Here we will download the HLCA data set into `data` folder and use it as an example

In [10]:
!wget https://datasets.cellxgene.cziscience.com/7a3f08f9-5d07-4ddd-a8fe-5967dd34f35f.h5ad

--2024-01-28 11:19:28--  https://datasets.cellxgene.cziscience.com/7a3f08f9-5d07-4ddd-a8fe-5967dd34f35f.h5ad
Resolving datasets.cellxgene.cziscience.com (datasets.cellxgene.cziscience.com)... 13.249.85.40, 13.249.85.125, 13.249.85.71, ...
Connecting to datasets.cellxgene.cziscience.com (datasets.cellxgene.cziscience.com)|13.249.85.40|:443... connected.
HTTP request sent, awaiting response... 200 OK
Length: 6044281626 (5.6G) [binary/octet-stream]
Saving to: ‘7a3f08f9-5d07-4ddd-a8fe-5967dd34f35f.h5ad’


2024-01-28 11:19:55 (214 MB/s) - ‘7a3f08f9-5d07-4ddd-a8fe-5967dd34f35f.h5ad’ saved [6044281626/6044281626]



In [11]:
!mv 7a3f08f9-5d07-4ddd-a8fe-5967dd34f35f.h5ad data/HLCA.h5ad

### Read data and preprocess the data

In [12]:
ann = sc.read_h5ad('data/HLCA.h5ad')
ann.var_names = ann.var['feature_name']

AnnData expects .var.index to contain strings, but got values like:
    ['TSPAN6', 'TNMD', 'DPM1', 'SCYL3', 'C1orf112']

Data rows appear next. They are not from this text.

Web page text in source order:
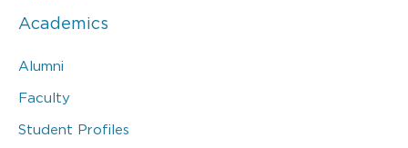
Academics
Alumni
Faculty
Student Profiles
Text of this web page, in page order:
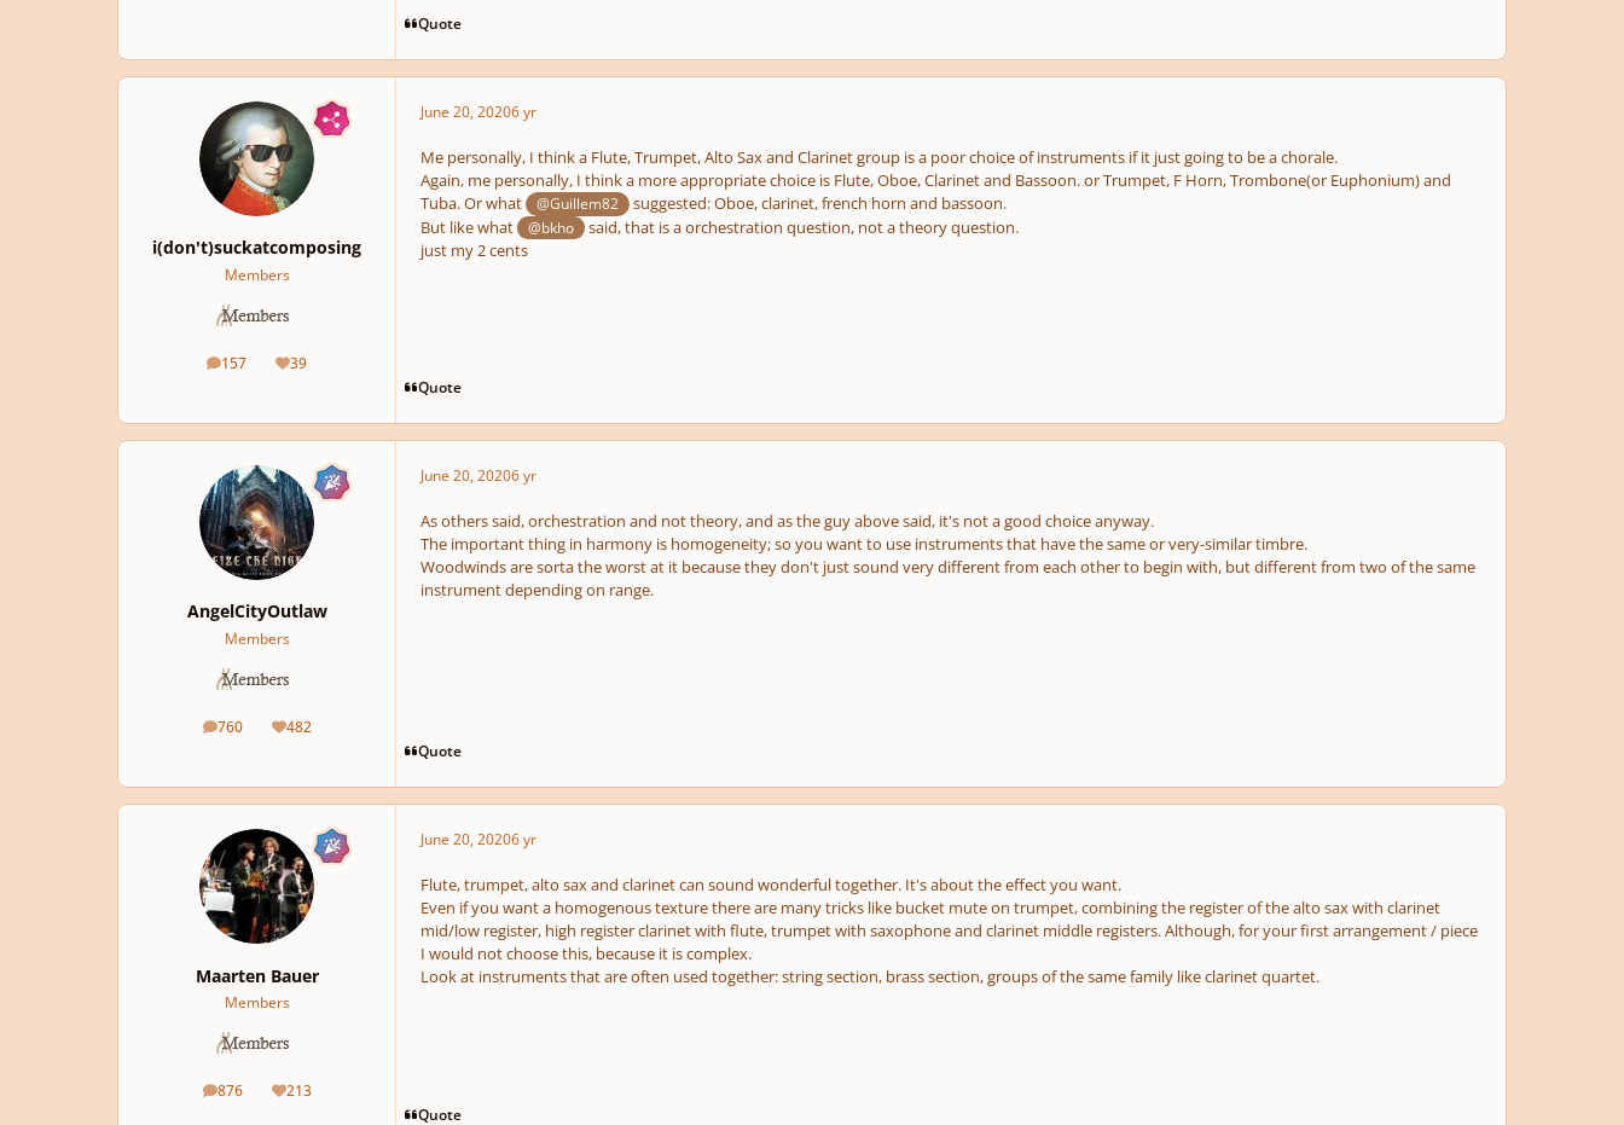
Quote
i(don't)suckatcomposing
Members
157
posts 39
Reputation
June 20, 20206 yr
Me personally, I think a Flute, Trumpet, Alto Sax and Clarinet group is a poor choice of instruments if it just going to be a chorale.
Again, me personally, I think a more appropriate choice is Flute, Oboe, Clarinet and Bassoon. or Trumpet, F Horn, Trombone(or Euphonium) and
Tuba. Or what
@Guillem82
suggested: Oboe, clarinet, french horn and bassoon.
But like what
@bkho
said, that is a orchestration question, not a theory question.
just my 2 cents
Quote
AngelCityOutlaw
Members
760
posts 482
Reputation
June 20, 20206 yr
As others said, orchestration and not theory, and as the guy above said, it's not a good choice anyway.
The important thing in harmony is homogeneity; so you want to use instruments that have the same or very-similar timbre.
Woodwinds are sorta the worst at it because they don't just sound very different from each other to begin with, but different from two of the same
instrument depending on range.
Quote
Maarten Bauer
Members
876
posts 213
Reputation
June 20, 20206 yr
Flute, trumpet, alto sax and clarinet can sound wonderful together. It's about the effect you want.
Even if you want a homogenous texture there are many tricks like bucket mute on trumpet, combining the register of the alto sax with clarinet
mid/low register, high register clarinet with flute, trumpet with saxophone and clarinet middle registers. Although, for your first arrangement / piece
I would not choose this, because it is complex.
Look at instruments that are often used together: string section, brass section, groups of the same family like clarinet quartet.
Quote
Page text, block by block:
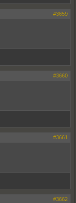
#3659
#3660
#3661
#3662
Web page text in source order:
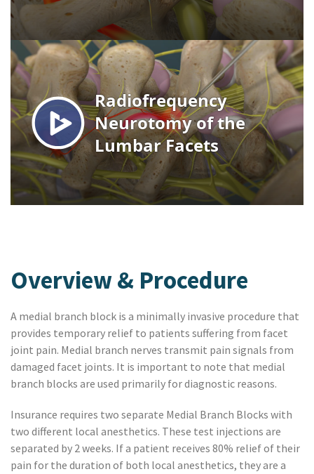
Overview & Procedure
A medial branch block is a minimally invasive procedure that
provides temporary relief to patients suffering from facet
joint pain. Medial branch nerves transmit pain signals from
damaged facet joints. It is important to note that medial
branch blocks are used primarily for diagnostic reasons.
Insurance requires two separate Medial Branch Blocks with
two different local anesthetics. These test injections are
separated by 2 weeks. If a patient receives 80% relief of their
pain for the duration of both local anesthetics, they are a
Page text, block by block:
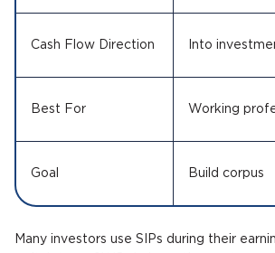
Cash Flow Direction Into
Best For Working
Goal Build corpus
Many investors use SIPs during their
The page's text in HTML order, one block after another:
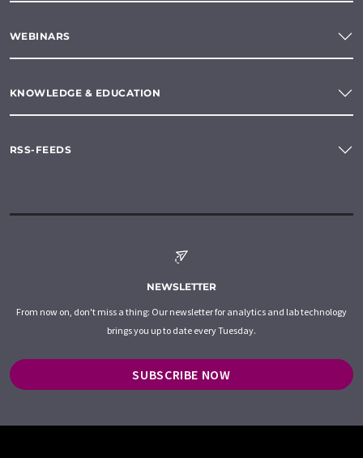
WEBINARS
KNOWLEDGE & EDUCATION
RSS-FEEDS
NEWSLETTER
From now on, don't miss a thing: Our newsletter for analytics and lab technology
brings you up to date every Tuesday.
SUBSCRIBE NOW
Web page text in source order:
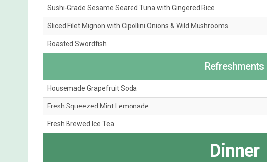
Sushi-Grade Sesame Seared Tuna with Gingered Rice
Sliced Filet Mignon with Cipollini Onions & Wild Mushrooms
Roasted Swordfish
Refreshments
Housemade Grapefruit Soda
Fresh Squeezed Mint Lemonade
Fresh Brewed Ice Tea
Dinner
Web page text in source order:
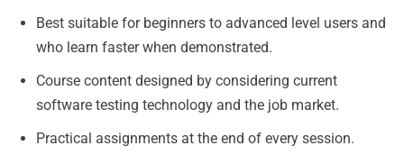
Best suitable for beginners to advanced level users and
who learn faster when demonstrated.
Course content designed by considering current
software testing technology and the job market.
Practical assignments at the end of every session.
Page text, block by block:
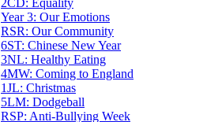
Year 3: Our Emotions
RSR: Our Community
6ST: Chinese New Year
3NL: Healthy Eating
4MW: Coming to England
1JL: Christmas
5LM: Dodgeball
RSP: Anti-Bullying Week
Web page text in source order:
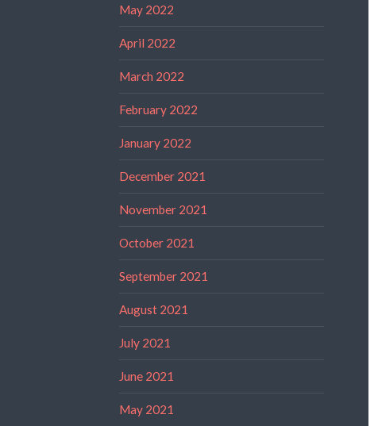
May 2022
April 2022
March 2022
February 2022
January 2022
December 2021
November 2021
October 2021
September 2021
August 2021
July 2021
June 2021
May 2021
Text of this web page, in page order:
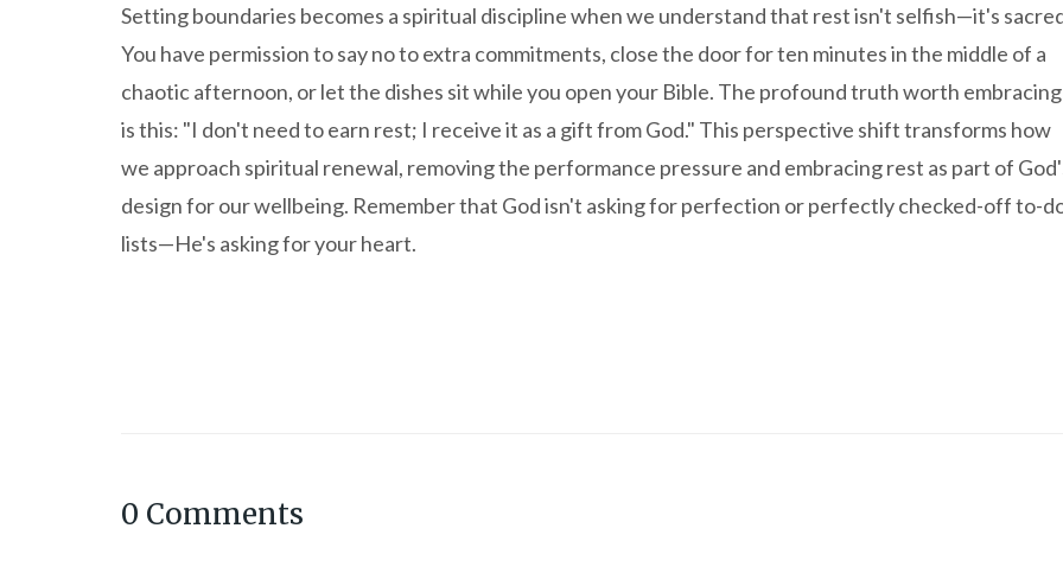
Setting boundaries becomes a spiritual discipline when we understand that rest isn't selfish—it's
You have permission to say no to extra commitments, close the door for ten minutes in the middle of a
chaotic afternoon, or let the dishes sit while you open your Bible. The profound truth worth embracing
is this: "I don't need to earn rest; I receive it as a gift from God." This perspective shift transforms how
we approach spiritual renewal, removing the performance pressure and embracing rest as part of
design for our wellbeing. Remember that God isn't asking for perfection or perfectly checked-off to-
lists—He's asking for your heart.
0 Comments

    Inferred to be: categorical

  names = self._prep_dim_index(names, "var")


remove cells missing age information

In [15]:
ann.obs['age_or_mean_of_age_range'] = ann.obs['age_or_mean_of_age_range'].astype(float)
ann = ann[~pd.isna(ann.obs['age_or_mean_of_age_range']),]
ann.obs['age'] = ann.obs['age_or_mean_of_age_range']

  ann.obs['age'] = ann.obs['age_or_mean_of_age_range']

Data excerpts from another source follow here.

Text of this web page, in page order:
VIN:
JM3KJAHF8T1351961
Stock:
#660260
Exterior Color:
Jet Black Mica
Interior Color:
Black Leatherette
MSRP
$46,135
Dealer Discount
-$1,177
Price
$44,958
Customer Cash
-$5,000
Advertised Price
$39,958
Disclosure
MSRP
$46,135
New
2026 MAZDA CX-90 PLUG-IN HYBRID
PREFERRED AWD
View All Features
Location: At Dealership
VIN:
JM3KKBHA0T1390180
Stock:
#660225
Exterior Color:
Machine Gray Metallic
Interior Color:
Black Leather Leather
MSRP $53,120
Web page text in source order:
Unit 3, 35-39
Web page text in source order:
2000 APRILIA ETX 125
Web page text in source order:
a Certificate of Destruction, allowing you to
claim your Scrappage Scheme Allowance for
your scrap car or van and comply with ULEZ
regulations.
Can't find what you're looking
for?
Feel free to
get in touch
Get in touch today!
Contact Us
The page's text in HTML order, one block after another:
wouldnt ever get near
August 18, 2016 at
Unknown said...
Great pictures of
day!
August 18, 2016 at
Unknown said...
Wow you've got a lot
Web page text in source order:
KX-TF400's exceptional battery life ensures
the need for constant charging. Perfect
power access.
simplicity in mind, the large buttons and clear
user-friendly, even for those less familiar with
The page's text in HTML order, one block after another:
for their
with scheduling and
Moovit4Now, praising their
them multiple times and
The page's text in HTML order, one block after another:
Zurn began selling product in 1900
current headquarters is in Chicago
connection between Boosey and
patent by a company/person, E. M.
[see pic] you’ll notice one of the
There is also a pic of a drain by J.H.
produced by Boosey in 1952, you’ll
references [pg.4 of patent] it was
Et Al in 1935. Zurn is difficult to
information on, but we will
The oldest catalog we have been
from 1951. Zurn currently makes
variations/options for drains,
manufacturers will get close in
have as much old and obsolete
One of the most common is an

remove nose tissue, diseased donors, and some nasal cell types

In [17]:
to_remove = (ann.obs['tissue'] == "nose") | \
(ann.obs['subject_type'] == "alive_disease") | \
(ann.obs["ann_finest_level"].isin(["Club (nasal)","Goblet (nasal)","Multiciliated (nasal)","SMG serous (nasal)"]))
ann = ann[~to_remove,]

Here we only non-smoker donors

In [18]:
ann = ann[(ann.obs["smoking_status"] == "active") | (ann.obs["smoking_status"] == "former"),]

Filtering

In [19]:
cells = sc.pp.filter_cells(ann, min_genes=100, inplace = False)[0]
genes = sc.pp.filter_genes(ann, min_cells=3, inplace = False)[0]
ann = ann[cells,genes]

In [20]:
ann.var.index.name = 'feature'

Keep only these columns in anndata

In [23]:
ann.obs = ann.obs.loc[:,['donor_id',
                                       'age',
                                       'ann_level_1',
                                       'ann_level_2',
                                       'ann_level_3',
                                       'ann_level_4',
                                       'ann_level_5']
                                     ]

### Analysis
#### 1. Training fully with one cell type and test on the other cell type
PolyEN can be trained with one cell type or multiple cell types. You just need to include one or multiple cell type names in the argument `cts`. For example, you can specify `cts = ['Suprabasal','Basal resting']` to train model with `Suprabasal` cells and `Basal resting` cells.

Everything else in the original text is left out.